::: Provided records :::
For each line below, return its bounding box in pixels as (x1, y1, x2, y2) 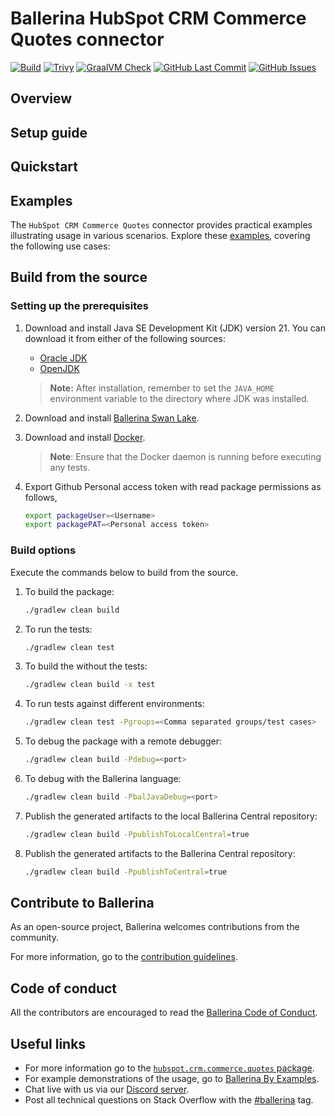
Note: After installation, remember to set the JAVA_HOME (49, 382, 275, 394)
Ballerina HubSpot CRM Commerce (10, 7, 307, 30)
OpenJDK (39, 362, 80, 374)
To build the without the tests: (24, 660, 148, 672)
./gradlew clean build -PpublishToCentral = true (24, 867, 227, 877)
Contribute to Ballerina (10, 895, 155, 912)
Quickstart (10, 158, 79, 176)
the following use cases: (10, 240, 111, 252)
:::
Output exactly the lines of the data that run from the one containing "Note: After installation, remember" to the very last line, and no others.

• **Response**
Note: After installation, remember to set the JAVA_HOME (49, 382, 275, 394)
Ballerina HubSpot CRM Commerce (10, 7, 307, 30)
OpenJDK (39, 362, 80, 374)
To build the without the tests: (24, 660, 148, 672)
./gradlew clean build -PpublishToCentral = true (24, 867, 227, 877)
Contribute to Ballerina (10, 895, 155, 912)
Quickstart (10, 158, 79, 176)
the following use cases: (10, 240, 111, 252)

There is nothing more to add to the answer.